SOURCE MATERIAL
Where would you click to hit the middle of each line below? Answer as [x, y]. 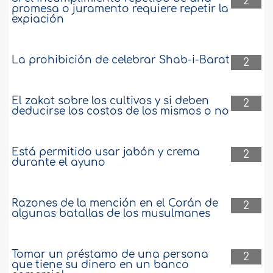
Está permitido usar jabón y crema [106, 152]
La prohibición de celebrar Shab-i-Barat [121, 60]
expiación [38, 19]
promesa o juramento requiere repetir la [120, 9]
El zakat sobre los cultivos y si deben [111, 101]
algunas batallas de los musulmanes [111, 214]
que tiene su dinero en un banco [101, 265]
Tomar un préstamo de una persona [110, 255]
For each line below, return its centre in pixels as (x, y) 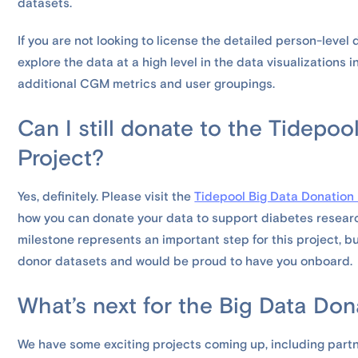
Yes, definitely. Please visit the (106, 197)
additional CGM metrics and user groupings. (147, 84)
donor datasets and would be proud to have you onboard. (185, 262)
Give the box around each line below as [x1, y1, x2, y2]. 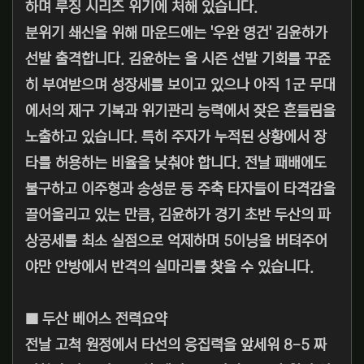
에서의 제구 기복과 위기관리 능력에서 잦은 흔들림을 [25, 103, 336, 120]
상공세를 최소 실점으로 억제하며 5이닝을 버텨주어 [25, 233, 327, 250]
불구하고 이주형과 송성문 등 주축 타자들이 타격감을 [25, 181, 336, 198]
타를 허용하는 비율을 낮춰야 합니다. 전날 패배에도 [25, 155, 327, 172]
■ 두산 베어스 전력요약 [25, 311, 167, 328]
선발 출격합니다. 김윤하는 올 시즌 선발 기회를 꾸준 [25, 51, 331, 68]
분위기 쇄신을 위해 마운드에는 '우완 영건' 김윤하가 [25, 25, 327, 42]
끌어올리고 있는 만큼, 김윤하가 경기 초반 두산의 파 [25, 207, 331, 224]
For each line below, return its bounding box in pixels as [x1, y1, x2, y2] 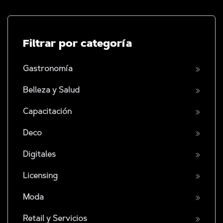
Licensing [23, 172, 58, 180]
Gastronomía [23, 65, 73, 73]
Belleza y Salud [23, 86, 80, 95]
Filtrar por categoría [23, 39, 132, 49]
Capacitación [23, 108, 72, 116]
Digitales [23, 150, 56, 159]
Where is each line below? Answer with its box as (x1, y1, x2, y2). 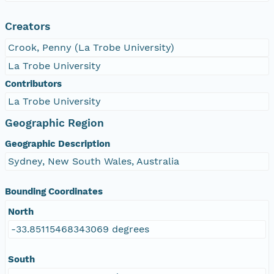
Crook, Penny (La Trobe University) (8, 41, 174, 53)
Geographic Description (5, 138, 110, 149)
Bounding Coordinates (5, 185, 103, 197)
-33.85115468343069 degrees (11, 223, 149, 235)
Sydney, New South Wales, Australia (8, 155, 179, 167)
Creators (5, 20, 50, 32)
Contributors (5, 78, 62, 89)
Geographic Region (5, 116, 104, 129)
==
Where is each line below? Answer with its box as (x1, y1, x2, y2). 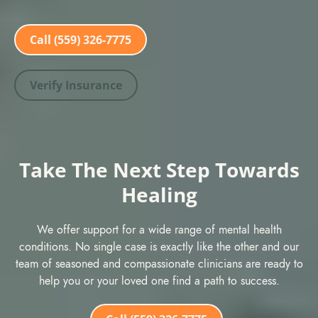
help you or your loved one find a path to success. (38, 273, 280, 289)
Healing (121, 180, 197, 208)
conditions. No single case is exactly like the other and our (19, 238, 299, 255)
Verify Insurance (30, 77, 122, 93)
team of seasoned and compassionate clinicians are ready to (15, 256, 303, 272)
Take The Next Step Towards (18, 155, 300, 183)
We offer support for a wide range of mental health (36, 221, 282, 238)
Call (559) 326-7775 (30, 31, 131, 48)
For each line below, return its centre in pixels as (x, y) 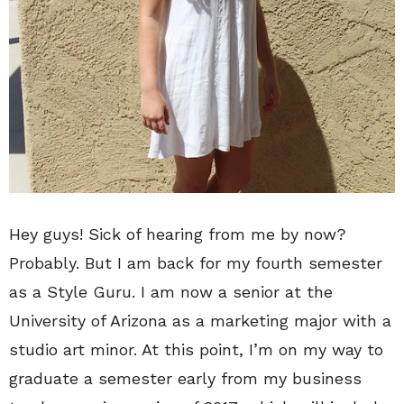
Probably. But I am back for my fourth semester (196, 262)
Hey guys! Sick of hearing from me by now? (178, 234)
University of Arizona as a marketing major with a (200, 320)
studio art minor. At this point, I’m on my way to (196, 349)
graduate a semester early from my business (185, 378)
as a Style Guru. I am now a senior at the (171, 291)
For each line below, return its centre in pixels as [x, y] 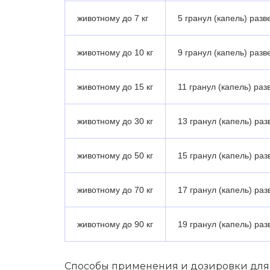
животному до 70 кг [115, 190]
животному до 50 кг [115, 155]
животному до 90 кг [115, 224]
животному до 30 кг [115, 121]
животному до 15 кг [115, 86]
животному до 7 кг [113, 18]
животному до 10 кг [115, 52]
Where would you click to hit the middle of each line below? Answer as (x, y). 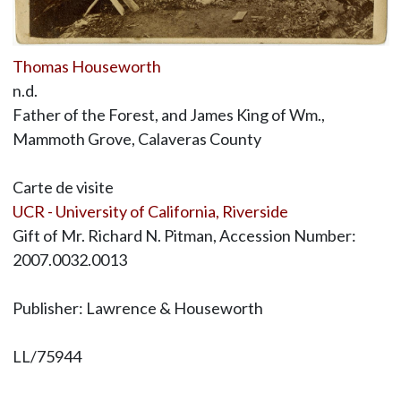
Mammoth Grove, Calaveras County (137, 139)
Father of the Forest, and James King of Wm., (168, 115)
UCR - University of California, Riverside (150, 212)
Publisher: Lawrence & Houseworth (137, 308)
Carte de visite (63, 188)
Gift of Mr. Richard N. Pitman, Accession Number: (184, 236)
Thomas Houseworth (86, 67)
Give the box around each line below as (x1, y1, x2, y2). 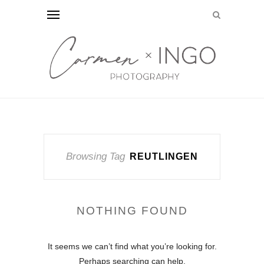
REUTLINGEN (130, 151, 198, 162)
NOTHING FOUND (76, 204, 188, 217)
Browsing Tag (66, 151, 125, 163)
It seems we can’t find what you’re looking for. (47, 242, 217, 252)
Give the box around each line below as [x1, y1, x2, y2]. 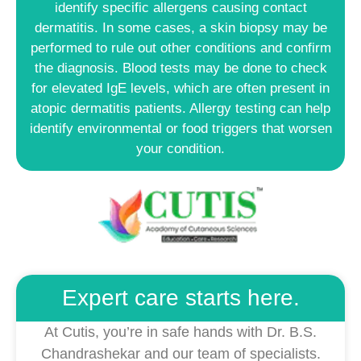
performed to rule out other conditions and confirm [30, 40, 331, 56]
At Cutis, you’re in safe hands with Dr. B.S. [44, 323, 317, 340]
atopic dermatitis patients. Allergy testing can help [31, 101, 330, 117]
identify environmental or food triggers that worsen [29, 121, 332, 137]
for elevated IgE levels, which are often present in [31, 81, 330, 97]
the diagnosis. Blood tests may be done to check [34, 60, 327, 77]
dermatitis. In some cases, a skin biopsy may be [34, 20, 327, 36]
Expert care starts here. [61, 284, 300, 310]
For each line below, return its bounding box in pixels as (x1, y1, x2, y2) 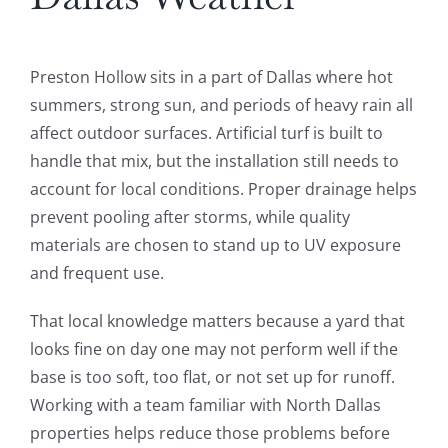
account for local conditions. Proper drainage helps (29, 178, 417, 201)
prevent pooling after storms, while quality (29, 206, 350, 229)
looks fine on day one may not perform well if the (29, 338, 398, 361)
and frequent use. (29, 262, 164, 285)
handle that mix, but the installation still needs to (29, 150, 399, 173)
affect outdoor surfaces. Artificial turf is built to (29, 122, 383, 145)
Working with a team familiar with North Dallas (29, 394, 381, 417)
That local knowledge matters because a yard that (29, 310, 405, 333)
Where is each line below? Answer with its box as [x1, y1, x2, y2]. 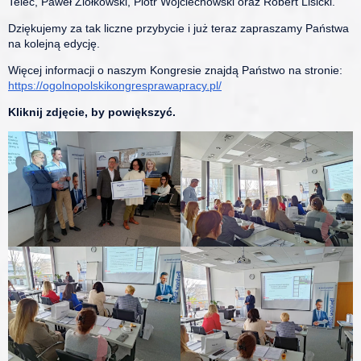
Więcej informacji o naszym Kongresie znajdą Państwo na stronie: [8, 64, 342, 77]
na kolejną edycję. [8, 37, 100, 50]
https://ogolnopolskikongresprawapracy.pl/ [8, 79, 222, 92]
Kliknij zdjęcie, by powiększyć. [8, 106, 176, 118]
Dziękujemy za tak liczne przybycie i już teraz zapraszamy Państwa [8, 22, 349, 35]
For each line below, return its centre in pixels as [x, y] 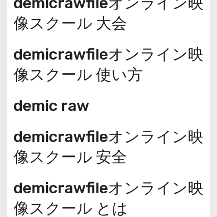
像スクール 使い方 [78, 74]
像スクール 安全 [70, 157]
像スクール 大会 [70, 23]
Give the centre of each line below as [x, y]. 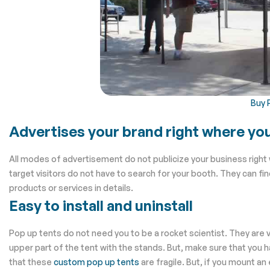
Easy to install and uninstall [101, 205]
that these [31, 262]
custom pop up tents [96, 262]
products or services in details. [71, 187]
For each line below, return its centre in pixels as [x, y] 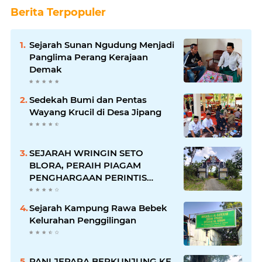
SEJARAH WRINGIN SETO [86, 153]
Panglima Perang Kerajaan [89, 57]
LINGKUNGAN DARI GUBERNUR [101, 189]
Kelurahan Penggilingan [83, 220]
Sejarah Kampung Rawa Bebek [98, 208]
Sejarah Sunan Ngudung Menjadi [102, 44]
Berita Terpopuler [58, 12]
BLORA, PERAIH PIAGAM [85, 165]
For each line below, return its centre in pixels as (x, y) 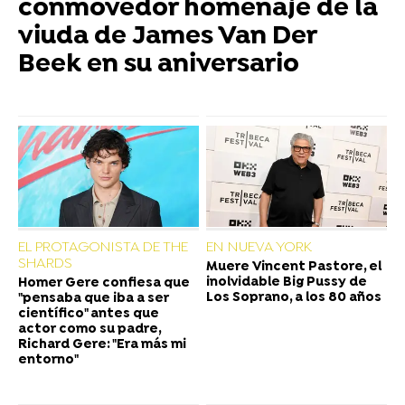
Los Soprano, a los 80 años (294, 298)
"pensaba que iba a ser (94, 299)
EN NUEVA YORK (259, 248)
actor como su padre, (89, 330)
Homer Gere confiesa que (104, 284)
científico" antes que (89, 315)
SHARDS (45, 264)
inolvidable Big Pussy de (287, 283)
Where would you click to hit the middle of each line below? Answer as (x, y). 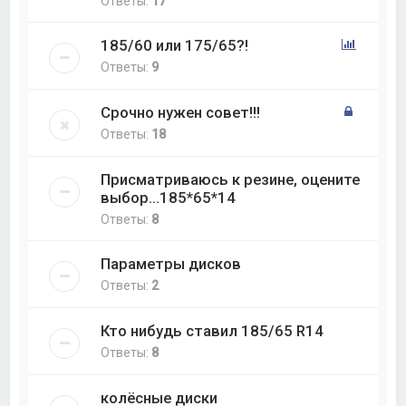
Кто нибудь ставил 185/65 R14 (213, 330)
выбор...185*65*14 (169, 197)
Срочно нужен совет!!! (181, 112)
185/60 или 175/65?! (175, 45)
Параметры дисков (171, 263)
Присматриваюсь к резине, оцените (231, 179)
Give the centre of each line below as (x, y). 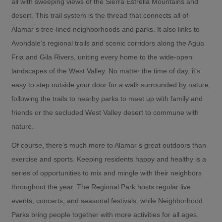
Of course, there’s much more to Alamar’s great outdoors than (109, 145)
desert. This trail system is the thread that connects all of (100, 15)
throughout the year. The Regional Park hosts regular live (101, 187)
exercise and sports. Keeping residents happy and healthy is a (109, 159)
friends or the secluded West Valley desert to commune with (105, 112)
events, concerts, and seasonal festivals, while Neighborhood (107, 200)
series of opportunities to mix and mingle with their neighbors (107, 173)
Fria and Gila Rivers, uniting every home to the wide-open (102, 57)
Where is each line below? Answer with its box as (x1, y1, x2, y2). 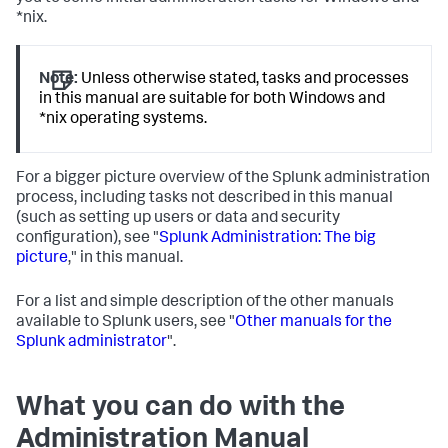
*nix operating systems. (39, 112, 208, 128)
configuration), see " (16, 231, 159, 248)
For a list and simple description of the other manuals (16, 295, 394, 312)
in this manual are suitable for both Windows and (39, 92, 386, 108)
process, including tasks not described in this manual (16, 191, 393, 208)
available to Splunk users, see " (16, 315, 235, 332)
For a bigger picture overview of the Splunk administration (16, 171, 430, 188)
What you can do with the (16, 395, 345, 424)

TASK PROMPT
The lines above from the line with "NOTHING FOUND (76, 204, 188, 217)" through the line with "像スクール 使い方 [78, 74]" are to be given again word for word, with no pictures among them.

THE ANSWER
NOTHING FOUND (76, 204, 188, 217)
Browsing Tag (66, 151, 125, 163)
It seems we can’t find what you’re looking for. (47, 242, 217, 252)
Give the box around each line below as [x1, y1, x2, y2]. 
performed to rule out other conditions and confirm [30, 40, 331, 56]
At Cutis, you’re in safe hands with Dr. B.S. [44, 323, 317, 340]
atopic dermatitis patients. Allergy testing can help [31, 101, 330, 117]
identify environmental or food triggers that worsen [29, 121, 332, 137]
for elevated IgE levels, which are often present in [31, 81, 330, 97]
the diagnosis. Blood tests may be done to check [34, 60, 327, 77]
dermatitis. In some cases, a skin biopsy may be [34, 20, 327, 36]
Expert care starts here. [61, 284, 300, 310]
For each line below, return its bounding box in pixels as (x1, y1, x2, y2) 
account for local conditions. Proper drainage helps (29, 178, 417, 201)
prevent pooling after storms, while quality (29, 206, 350, 229)
looks fine on day one may not perform well if the (29, 338, 398, 361)
and frequent use. (29, 262, 164, 285)
handle that mix, but the installation still needs to (29, 150, 399, 173)
affect outdoor surfaces. Artificial turf is built to (29, 122, 383, 145)
Working with a team familiar with North Dallas (29, 394, 381, 417)
That local knowledge matters because a yard that (29, 310, 405, 333)
Where is each line below? Answer with its box as [x1, y1, x2, y2]. 
Więcej informacji o naszym Kongresie znajdą Państwo na stronie: [8, 64, 342, 77]
na kolejną edycję. [8, 37, 100, 50]
https://ogolnopolskikongresprawapracy.pl/ [8, 79, 222, 92]
Kliknij zdjęcie, by powiększyć. [8, 106, 176, 118]
Dziękujemy za tak liczne przybycie i już teraz zapraszamy Państwa [8, 22, 349, 35]
For each line below, return its centre in pixels as [x, y] 
像スクール 使い方 [78, 74]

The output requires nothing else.